General characteristics
- Class & type: Klickitat-class gasoline tanker
- Type: Type T1-MT-BT1 tanker
- Displacement: 1,980 long tons (2,012 t) (light); 5,970 long tons (6,066 t) (full load);
- Length: 325 ft 2 in (99.11 m)
- Beam: 48 ft 2 in (14.68 m)
- Draft: 19 ft (5.8 m)
- Installed power: 1 × Enterprise DNQ-38 Diesel engine; 800 shp (600 kW);
- Propulsion: 1 × Westinghouse main reduction gears; 1 × shaft;
- Speed: 10 kn (19 km/h; 12 mph)
- Capacity: 10,465 bbl (1,663.8 m^{3}) (Diesel); 871,332 US gal (3,298,350 L; 725,536 imp gal) (Gasoline);
- Complement: 80
- Armament: 1 × 3 in (76 mm)/50 caliber dual-purpose (DP) gun; 2 × 40 mm (1.57 in) Bofors anti-aircraft (AA) gun mounts; 3 × 20 mm (0.79 in) Oerlikon cannon AA gun mounts;

= USS Klickitat =

USS Klickitat (AOG-64), was the lead ship of the type T1 built for the US Navy during World War II. She was named after the Klickitat River, in Washington.

==Construction==
Klickitat was laid down on 16 December 1944, under a Maritime Commission (MARCOM) contract, MC hull 2624, by the St. Johns River Shipbuilding Company, Jacksonville, Florida; sponsored by Mrs. I. B. McDaniel; acquired by the US Navy and commissioned 14 July 1945.

==Service history==
Departing Jacksonville, 28 July, Klickitat arrived Hampton Roads, Virginia, 31 July. After shakedown in the Chesapeake Bay, the gasoline tanker proceeded on 23 August, for Rockland, Maine, arriving 26 August. She returned to Norfolk, 3 September, and departed 23 November, with her sister ship , for Houston, Texas. Arriving 2 December, she loaded a cargo of diesel oil, sailed 3 December, for the East Coast, and arrived Norfolk, 12 December. Remaining at Norfolk, Klickitat decommissioned 23 January 1946, and was returned to the Maritime Commission (MARCOM) 24 January. Her name was struck from the Navy List 7 February 1946.

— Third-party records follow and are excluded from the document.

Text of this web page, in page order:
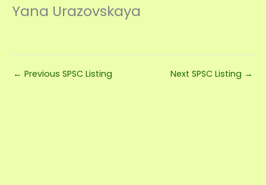
Yana Urazovskaya
← Previous SPSC Listing Next SPSC Listing →
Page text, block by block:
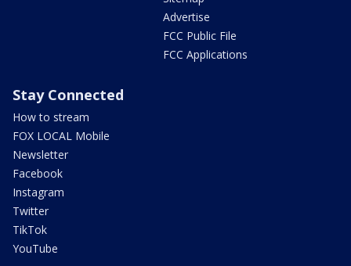
Advertise
FCC Public File
FCC Applications
Stay Connected
How to stream
FOX LOCAL Mobile
Newsletter
Facebook
Instagram
Twitter
TikTok
YouTube
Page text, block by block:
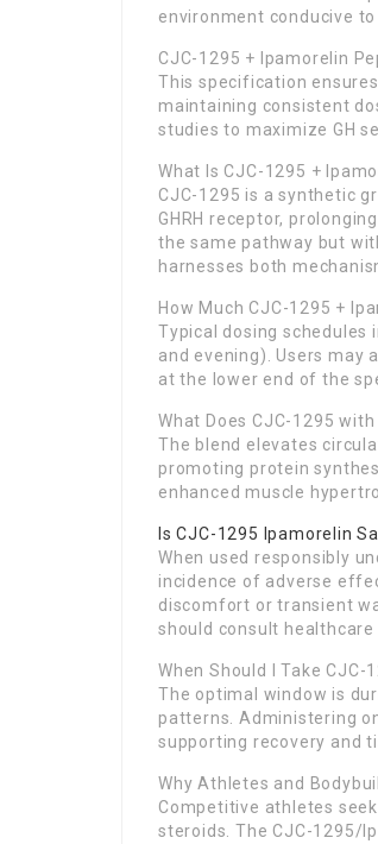
environment conducive
CJC-1295 + Ipamorelin
This specification
maintaining consistent
studies to maximize GH
What Is CJC-1295 +
CJC-1295 is a synthetic
GHRH receptor,
the same pathway but
harnesses both
How Much CJC-1295 +
Typical dosing schedules
and evening). Users may
at the lower end of the
What Does CJC-1295
The blend elevates
promoting protein
enhanced muscle
Is CJC-1295 Ipamorelin
When used responsibly
incidence of adverse
discomfort or transient
should consult
When Should I Take CJC-
The optimal window is
patterns. Administering
supporting recovery and
Why Athletes and
Competitive athletes
steroids. The CJC-1295/

Klickitat was laid up in the James River Reserve Fleet, Lee Hall, Virginia, on 24 January 1946. On 20 August 1948, she was sold for commercial use to Manuel Rodriguez Trading Corp., and renamed Captain. Wrecked in 1948, she was rebuilt and sold to the Argentine Navy at no cost and renamed Punta Loyola.